The “beast” sat in the driveway where normally a Ford would be parked. It towered above the modest house. A giant monster ready to devour all in its path, it was a machine of destruction with a name that is not part of my vocabulary. On a quiet street in a quiet neighborhood, much like the ones many of grew up in, this giant with its claw-like arm and metal treads stood half again as tall as the simple two-story bungalow it sat next to. It menaced the tranquility of the fall morning.
By evening it had consumed its “prey”. The house had vanished. Not a trace remained. The “beast” sat folded down, inert as if sated by the feast of the day.
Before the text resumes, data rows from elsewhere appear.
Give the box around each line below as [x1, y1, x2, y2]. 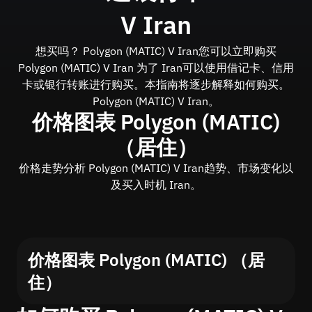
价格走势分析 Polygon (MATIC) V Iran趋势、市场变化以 [19, 161, 293, 175]
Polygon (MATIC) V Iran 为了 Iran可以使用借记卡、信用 [18, 61, 294, 75]
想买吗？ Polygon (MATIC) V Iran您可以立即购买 [36, 44, 276, 58]
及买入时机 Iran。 [111, 178, 201, 192]
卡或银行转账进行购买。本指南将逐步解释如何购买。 [22, 77, 290, 91]
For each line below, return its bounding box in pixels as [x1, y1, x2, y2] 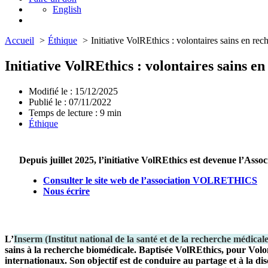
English [53, 4, 81, 14]
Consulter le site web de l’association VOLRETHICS [43, 175, 257, 185]
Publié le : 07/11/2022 [29, 96, 111, 107]
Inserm [14, 234, 42, 245]
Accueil [5, 35, 34, 45]
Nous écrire [43, 185, 90, 196]
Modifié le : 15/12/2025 [29, 86, 118, 96]
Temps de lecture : [29, 107, 100, 118]
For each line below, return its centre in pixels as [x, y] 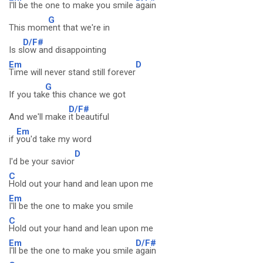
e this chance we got [85, 95]
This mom [28, 28]
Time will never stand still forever [72, 72]
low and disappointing [65, 50]
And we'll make [39, 117]
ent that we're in [79, 28]
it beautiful [89, 117]
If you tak [27, 95]
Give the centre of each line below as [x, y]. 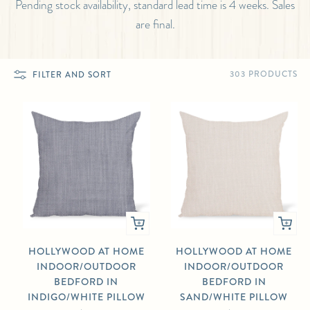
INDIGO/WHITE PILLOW [86, 298]
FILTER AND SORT [72, 74]
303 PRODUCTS [264, 74]
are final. [155, 25]
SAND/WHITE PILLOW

The houses on either side looked vulnerable, their sides now open, exposing the shabby shingles on the on-story to the north and the sagging lean-to addition at the back of the two-story to the south. With their weaknesses now exposed, would they too be sacrificed to this behemoth?
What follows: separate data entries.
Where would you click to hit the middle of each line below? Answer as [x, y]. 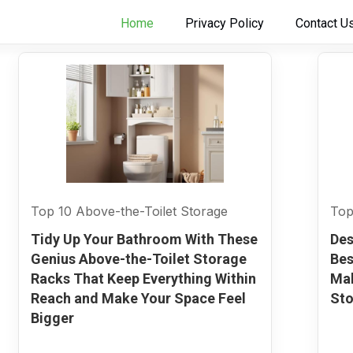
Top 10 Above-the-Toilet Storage [129, 211]
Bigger [52, 318]
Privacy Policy [225, 23]
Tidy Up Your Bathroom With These [144, 239]
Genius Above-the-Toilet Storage [138, 259]
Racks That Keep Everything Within [143, 279]
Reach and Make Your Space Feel [138, 298]
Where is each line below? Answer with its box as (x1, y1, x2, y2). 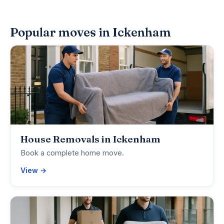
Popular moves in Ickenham (10, 25, 171, 40)
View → (20, 166, 46, 175)
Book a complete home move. (20, 148, 124, 158)
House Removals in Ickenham (20, 133, 160, 145)
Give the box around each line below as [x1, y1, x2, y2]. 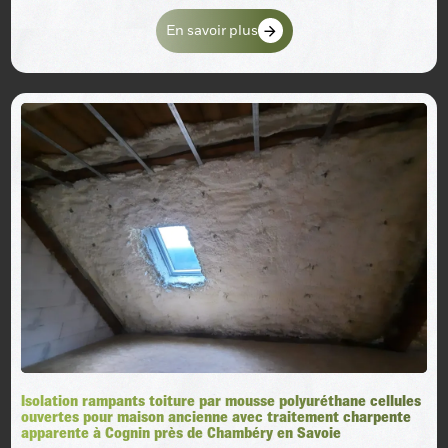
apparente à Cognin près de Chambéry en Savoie [21, 425, 342, 442]
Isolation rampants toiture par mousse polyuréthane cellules [21, 393, 422, 410]
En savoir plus [165, 21, 258, 39]
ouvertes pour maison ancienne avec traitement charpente [21, 409, 412, 426]
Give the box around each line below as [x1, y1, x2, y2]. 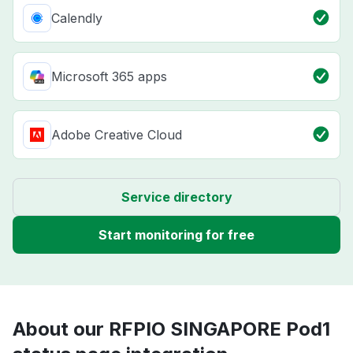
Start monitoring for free [98, 227, 255, 243]
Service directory [121, 189, 232, 206]
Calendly [51, 10, 102, 27]
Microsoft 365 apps [51, 69, 167, 85]
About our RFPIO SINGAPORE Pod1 [13, 318, 330, 341]
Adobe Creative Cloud [51, 127, 182, 143]
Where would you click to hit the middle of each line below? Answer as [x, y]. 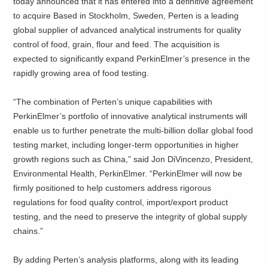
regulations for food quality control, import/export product [121, 202]
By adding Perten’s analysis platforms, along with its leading [126, 260]
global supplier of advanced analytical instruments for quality [127, 30]
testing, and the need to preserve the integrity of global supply [130, 217]
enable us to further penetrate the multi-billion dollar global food [133, 131]
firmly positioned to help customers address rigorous [112, 188]
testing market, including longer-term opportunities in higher [126, 145]
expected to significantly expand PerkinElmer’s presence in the [132, 59]
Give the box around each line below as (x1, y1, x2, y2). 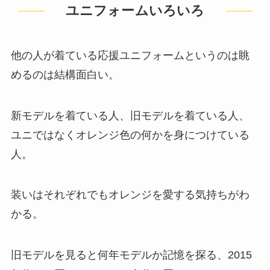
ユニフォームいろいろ (65, 3, 205, 18)
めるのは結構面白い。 (10, 68, 119, 81)
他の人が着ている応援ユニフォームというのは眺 (10, 49, 250, 61)
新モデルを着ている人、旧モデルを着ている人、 (10, 109, 250, 122)
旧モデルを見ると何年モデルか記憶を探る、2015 (10, 249, 252, 262)
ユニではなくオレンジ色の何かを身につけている (10, 128, 250, 141)
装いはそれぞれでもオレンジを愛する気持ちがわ (10, 189, 250, 201)

Some years ago, with my mother, I visited the city where she grew up and I was born. We went to find the house she had lived in as a girl–a large house where her widowed mother and grandmother had taken in boarders to keep the family afloat. The address was one that now was buried deep in the heart of the city, not on is outskirts as it had once been. We turned down the street the house had been on. Mother could not find many landmarks. And, of course, the house was gone.
I have turned down familiar roads and found buildings that were there the day before missing–wiped out in a single day. Sometimes whole blocks have disappeared–shabby strip malls or even once-classy shopping centers reduced to rubble.
The world has a system of renewing itself. For eons there have been fires, floods, earthquakes, volcanoes, tides, seasons; births, deaths, mutations that have worked to both renew and, at the same time, preserve the earth. We have come to recognize these as part of our history. But we have the power to control our own history too. The question is what should we keep from the past and what can we do without. How do we make these decisions, and who should be the ones to decide?
I will miss the small house that is gone, but not too much and not for very long. It will soon recede and vanish from my memory. I did not grow up there. I think there was a giant eucalyptus once not far from the house? I’m not sure. I hope not too many things go–at least not all at once.